For the comparison of the above selected object detection models, we needed appropriate metrics to evaluate and compare the models. Object detection metrics serve as a measure to assess how well the model performs on an object detection task. In computer vision, mean Average Precision (mAP) is a popular evaluation metric used for object detection (i.e. localization and classification). Let us understand this metric.

In a simple classification task, it is straightforward to identify correct predictions from incorrect ones based on the probability of the object class. However, the object detector localizes the object further with a bounding box associated with its corresponding confidence score to report with which certainty the bounding box of the object class was detected.

Therefore, to determine how many objects were detected correctly and how many false positives were generated, we use the Intersection over Union (IoU) metric (figure 7). IoU measures the overlap between the ground truth box and the predicted box over their union. The IoU score ranges from 0 to 1; the closer the two boxes, the higher the IoU score.

Figure 7. Intersection over Union.

The predictions are classified into True Positives (TP), False Negatives (FN), and False Positives (FP). A prediction is classified as TP if the IoU is greater than an IoU threshold and class prediction is correct. A prediction is classified as FP if the IoU is less than an IoU threshold or if it is a duplicate bounding box. A prediction is classified as FN if there is no detection or the IoU is greater than an IoU threshold but class prediction is incorrect. 

Precision, Recall and the Precision-Recall curve

Precision is the probability of the predicted bounding boxes matching actual ground truth boxes, also referred to as the positive predictive value (figure 8). Recall is the true positive rate, also referred to as sensitivity, which measures the probability of ground truth objects being correctly detected (figure 9).

Figure 8. Precision formula.

Figure 9. Recall formula.


The object detector predicts bounding boxes, each associated with a confidence score. By changing the confidence threshold, we get different TPs, FNs, FPs and thereby different precision and recall values. For a particular class and IoU threshold, we plot the precision and recall values while varying the confidence threshold to get a precision-recall curve (figure 10).

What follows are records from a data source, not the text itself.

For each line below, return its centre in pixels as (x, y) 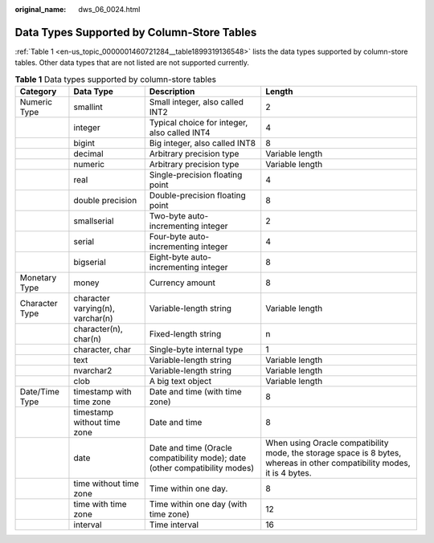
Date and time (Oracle (190, 448)
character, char (102, 349)
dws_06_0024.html (109, 9)
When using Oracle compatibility (327, 443)
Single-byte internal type (196, 349)
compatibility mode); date (198, 458)
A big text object (180, 382)
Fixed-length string (185, 334)
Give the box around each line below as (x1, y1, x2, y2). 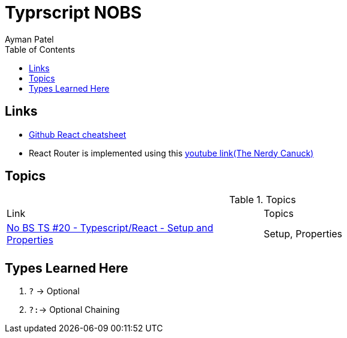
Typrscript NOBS (5, 2, 142, 23)
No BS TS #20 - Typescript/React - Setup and (7, 222, 213, 234)
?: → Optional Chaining (29, 304, 120, 315)
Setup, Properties (264, 228, 343, 240)
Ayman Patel (5, 34, 54, 44)
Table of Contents (5, 44, 76, 55)
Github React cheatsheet (29, 129, 126, 140)
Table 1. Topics (229, 194, 296, 206)

Figure 10. Precision-recall curve.

Average Precision (AP) and Mean Average Precision (mAP)

Average precision (AP) serves as a measure to evaluate the performance of object detectors. AP is a single number metric that encapsulates both precision and recall and summarizes the Precision-Recall curve by averaging precision across recall values from 0 to 1.

It is effectively the area under the precision-recall curve. Mean average precision (mAP) is calculated by taking the average of AP over all classes and/or multiple IoU thresholds. The COCO Object Detection Challenge evaluates detection using 12 metrics. One of the metrics is mAP (interchangeably referred to in the competition as AP) which is the principal metric for evaluation in the competition, where AP is averaged over all 10 thresholds and all 80 COCO dataset categories.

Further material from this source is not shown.